Attain benefits of scale through effective global collaboration: Organizations can construct teams to leverage diverse expertise and drive adoption of new ideas across geographies. By carefully studying collaboration challenges across functions and geographies, they can identify gaps and enhance connectivity and best practice transfer in targeted ways.
Drive work force engagement and performance: Uncovering the network characteristics of high performers can show employees who play similar roles how to improve their own performance. It can help leaders identify the individuals who energize the organization and how to leverage their contributions.
Align collaborative with business partners and external stakeholders: CIOs need to know how effectively their units serve the needs of business stakeholders.

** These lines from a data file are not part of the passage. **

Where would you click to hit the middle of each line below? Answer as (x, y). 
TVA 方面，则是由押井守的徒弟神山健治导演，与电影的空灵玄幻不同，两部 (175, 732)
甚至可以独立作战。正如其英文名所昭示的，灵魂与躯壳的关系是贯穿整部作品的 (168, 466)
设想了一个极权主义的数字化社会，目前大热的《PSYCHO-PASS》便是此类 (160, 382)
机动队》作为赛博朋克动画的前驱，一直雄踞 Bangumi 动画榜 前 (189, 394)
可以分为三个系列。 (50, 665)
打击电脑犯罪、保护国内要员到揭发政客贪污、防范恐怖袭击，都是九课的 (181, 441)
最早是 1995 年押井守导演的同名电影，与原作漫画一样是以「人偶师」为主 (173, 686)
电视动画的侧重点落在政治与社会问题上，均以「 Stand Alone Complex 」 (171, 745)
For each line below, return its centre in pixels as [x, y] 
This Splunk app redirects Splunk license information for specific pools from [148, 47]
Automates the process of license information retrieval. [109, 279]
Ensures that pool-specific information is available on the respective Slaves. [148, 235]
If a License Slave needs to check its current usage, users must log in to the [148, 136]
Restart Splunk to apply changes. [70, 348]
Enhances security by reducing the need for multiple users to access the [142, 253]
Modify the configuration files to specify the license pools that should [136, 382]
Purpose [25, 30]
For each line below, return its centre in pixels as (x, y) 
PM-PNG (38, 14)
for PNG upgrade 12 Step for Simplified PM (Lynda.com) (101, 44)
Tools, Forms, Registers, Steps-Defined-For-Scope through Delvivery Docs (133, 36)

By creating a detailed map of the existing cross-departmental relationships, they can see where innovations are occurring, where sufficient support is being provided and where investments should be made.
Minimize network inefficiencies and costs: Although collaboration is often seen as a virtue, too much collaboration at too many organizational levels can be a negative. It is important to reduce network connectivity at points where collaboration fails to produce sufficient value.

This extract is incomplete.